Shadowplay (Pantomime #2)

17797456Author: Laura Lam

My rating: 3 of 5 stars

So many things going on, so much to figure out, so(too) much going on in poor Gene Micah Sam’s head. Shadows after Gene, mysterious clients of the aforementioned shadows, policiers after Micah and Drystan, political unrest, supernaturally cosmic changes, flashbacks of creatures that exist no more, the paranormal aspect of the now, learning the art of stage-magic to pass the time and compete against a rival… I’m sure I must have missed out on one thing or the other.

Shadowplay starts literally in the wake of Pantomime‘s kick off of dust. Ms Lam’s upgraded her setting to a dilapidated, broken, out-of-business magician’s theater. The lack of hustle-bustle, camp fires, quirky circus folks, audience, glitter and the rest was a huge disappointment; I’d initially thought being in a magician’s shadow would provide an even more authentic and, more importantly, fun flair but it was not so. Contributing factor would the extent to which every act, magic trickery is explained, every nuance told in clinical terms and no left stones unturned underneath which magic could have been lurking.

The outline of the two books is very similar, and that makes the turns rather predictable, if not the actual events. Running, hiding, working enthusiastically/feverishly, revelations ho!, work work work and build up to an awesome show of all that we’ve learned that, at least this time, we didn’t miss much of. Before we has a pantomime, this time it’s a magic show.

Gene Micah Sam’s accepted his personality for the most part and the one element missing is the confusion on gender identity, which made up an integral part of Pantomime. One of the better things I liked personally about Shadowplay was the clearance of the Kedi issue. In Pantomime, Micah was under the impression(from ignorance, improper info etc.) that people like Micah,, were magic creatures and special and worshiped in the early days. Now Micah’s told in no uncertain terms that his anatomy has nothing to with his powers, that people can be intersexual regardless of their species- humans, Elder, chimera. Seriously, if I have to pick my favorite moment this would be it ’cause I was offended by this misconception in Pantomime. He’s now become a more freer person, who has no inhibitions about dressing up in skirts and longs for it a bit, nor does she want to abandon the freedom of trousers altogether.

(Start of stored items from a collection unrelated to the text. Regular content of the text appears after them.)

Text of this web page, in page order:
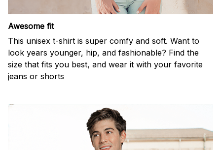
Awesome fit
This unisex t-shirt is super comfy and soft. Want to
look years younger, hip, and fashionable? Find the
size that fits you best, and wear it with your favorite
jeans or shorts

I had been rooting for Drystan the White Clown who was secretive, funny, tart and all that in the first book. However, now I think he’s lost his charm. While he’s given a lot of screen time, yet there’s very little of him. Once he gives up his secret, I think he fades into the background. There’s not enough of it that the romance overshadows the plot, but there’s way too little. I could detect no chemistry between the two, no unfurling of love and it’s a complete mystery to me how they fell for each other. Sure, there were words and hints and fumbling hands, but I didn’t feel the zing. And no, it’s not because it was meant to be a soft and subtle love.

Like I said before, too many elements. While most of these were given their due representation and chasing after, the social issue wasn’t
properly integrated into the storyline, ultimately leading to shaky world building of Ellada. It stuck out like Umbridge amidst good people, normal people. Another thing is that the two many things to catch and research and find more about led to threads of thought that ended, and were immediately followed by one entirely unrelated to the previous. All this persevered to create only a cluttered and chaotic effect. Moreover, the flashes from the past took away a lot and consumed too much time; due to them, the pace of story kept being interrupted and frankly, they were hard to get through.

A tale of phantom wings, a clockwork hand, and the delicate unfurling of new love, Shadowplay continues Micah Grey’s extraordinary journey.

True, Shadowplay is all that but the mayonnaise of this sandwich has been replaced by hardened cheese which clumps together in places, and barely, barely, manages to hold it together.

I know I’ve made it sound like Shadowplay‘s not worth reading for fans of Pantomime except it is, if you were really into Micah/Gene’s story. It had its moments where it shone but for those who had mild, inbetween feelings about it, I think you should forgo this book. This cheese won’t be a good substitute for you guys.

Many thanks to Strange Chemistry for providing a review copy.